‘The Hill with April Ryan’ dives into how to financially survive a potential government shutdown
On this week’s edition of “The Hill with April Ryan,” theGrio’s Washington Bureau Chief and White House correspondent, April D. Ryan, discusses the latest on attempts to prevent a government shutdown and the most recent election results from the Nov. 7 state and local contests.
When it comes to the budget impasse, the idea of kicking the can down the road is more palatable on Capitol Hill as House Republicans continue to iron out a plan that would fund the government for the 2024 fiscal year.
Democrats are not in lockstep with the Republican plan led by House Speaker Mike Johnson to pass another continuing resolution measure until January instead of passing the needed 12 appropriation spending bills before a current CR expires on Nov. 17.

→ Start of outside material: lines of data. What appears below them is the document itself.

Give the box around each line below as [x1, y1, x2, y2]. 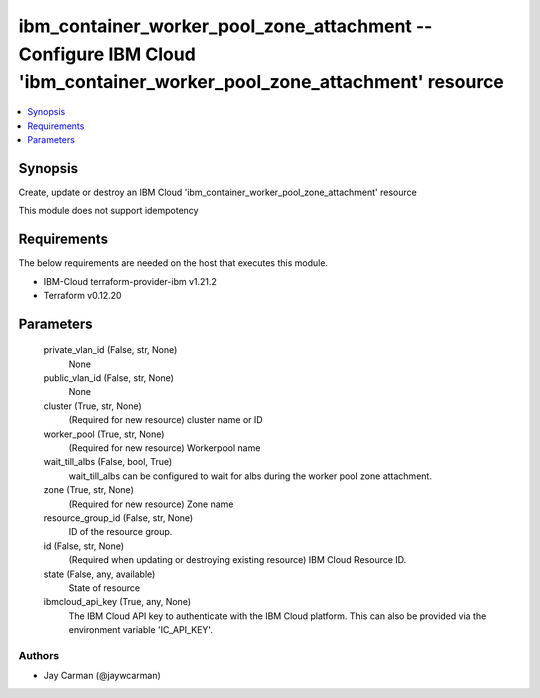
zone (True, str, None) [43, 484, 134, 496]
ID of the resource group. [68, 526, 173, 538]
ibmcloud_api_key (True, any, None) [43, 596, 192, 608]
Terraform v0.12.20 [43, 289, 122, 301]
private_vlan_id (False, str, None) [43, 344, 178, 356]
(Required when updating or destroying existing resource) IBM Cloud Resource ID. [68, 554, 407, 566]
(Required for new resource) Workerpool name [68, 442, 261, 454]
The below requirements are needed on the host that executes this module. [18, 257, 329, 269]
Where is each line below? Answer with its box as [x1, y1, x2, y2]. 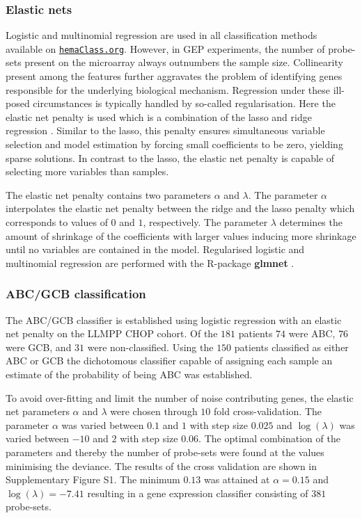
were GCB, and [6, 339, 72, 354]
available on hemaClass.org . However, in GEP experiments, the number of [6, 41, 325, 56]
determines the [279, 215, 343, 229]
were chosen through [110, 404, 198, 419]
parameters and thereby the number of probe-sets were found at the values [6, 444, 324, 459]
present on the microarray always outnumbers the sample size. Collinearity [24, 55, 343, 70]
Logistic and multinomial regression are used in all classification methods [6, 28, 317, 42]
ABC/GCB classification [6, 285, 146, 302]

Ryan talked to financial guru Angel Rich, who shares tips on how Black Americans can stay afloat financially in the event of a shutdown and its subsequent impacts on the economy. Rich said to start with the basics, including savings and paying your bills as long as possible.
Rich said in uncertain financial times, people tend to use credit cards. However, she warns that interest rates are at their highest and that consumers must be careful.

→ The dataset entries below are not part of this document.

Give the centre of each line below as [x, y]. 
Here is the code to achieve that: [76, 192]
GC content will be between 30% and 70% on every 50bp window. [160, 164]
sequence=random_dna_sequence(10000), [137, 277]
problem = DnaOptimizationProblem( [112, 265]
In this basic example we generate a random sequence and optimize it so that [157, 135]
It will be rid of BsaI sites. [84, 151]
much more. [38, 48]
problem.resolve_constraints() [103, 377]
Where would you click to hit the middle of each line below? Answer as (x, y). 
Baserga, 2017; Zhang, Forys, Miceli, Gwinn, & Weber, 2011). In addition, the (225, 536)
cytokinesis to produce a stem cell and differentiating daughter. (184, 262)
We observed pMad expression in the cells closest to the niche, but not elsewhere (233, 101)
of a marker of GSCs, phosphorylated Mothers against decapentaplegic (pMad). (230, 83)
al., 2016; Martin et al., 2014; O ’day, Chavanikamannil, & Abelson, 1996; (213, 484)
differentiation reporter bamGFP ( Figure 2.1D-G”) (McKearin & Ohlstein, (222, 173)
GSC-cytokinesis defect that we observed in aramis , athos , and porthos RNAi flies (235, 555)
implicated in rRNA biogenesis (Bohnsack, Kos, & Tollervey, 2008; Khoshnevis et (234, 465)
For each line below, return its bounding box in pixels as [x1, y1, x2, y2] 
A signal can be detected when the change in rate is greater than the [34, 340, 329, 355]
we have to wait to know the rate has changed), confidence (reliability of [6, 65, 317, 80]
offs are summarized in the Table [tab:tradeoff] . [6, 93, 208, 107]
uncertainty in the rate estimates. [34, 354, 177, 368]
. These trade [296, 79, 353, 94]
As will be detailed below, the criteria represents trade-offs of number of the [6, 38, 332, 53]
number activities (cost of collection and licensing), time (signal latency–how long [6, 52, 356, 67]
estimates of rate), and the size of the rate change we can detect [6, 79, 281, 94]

“The Hill” also looks at the Democratic wins across the country during Tuesday’s elections in spite of a new poll by the New York Times and Siena College showing that Donald Trump is ahead of President Joe Biden in the 2024 presidential contest in six swing states.
That poll comes days after Trump received an endorsement from former Department of Housing and Urban Development Secretary Ben Carson, who said, “Donald Trump believes in our freedom of speech, freedom of religion, and the right to keep and bear arms.”
Meanwhile, some of the major wins for Democrats on Tuesday were in Philadelphia, where residents elected Cherelle Parker as the first Black woman mayor. Dr. Yusef Salaam, formerly of the Exonerated Five, won his bid for a Harlem’s seat on the New York City Council. And Kentucky Governor Andy Beshear beat Black Republican Daniel Cameron for the state’s executive office.
“The Hill” also dives into the recent censure of Rep. Rashida Tlaib, D-Minn., in the House of Representatives. Tlaib, the first Palestinian-American elected to Congress, was accused of antisemitism for remarks she made about Israel’s war against Hamas in the Middle East.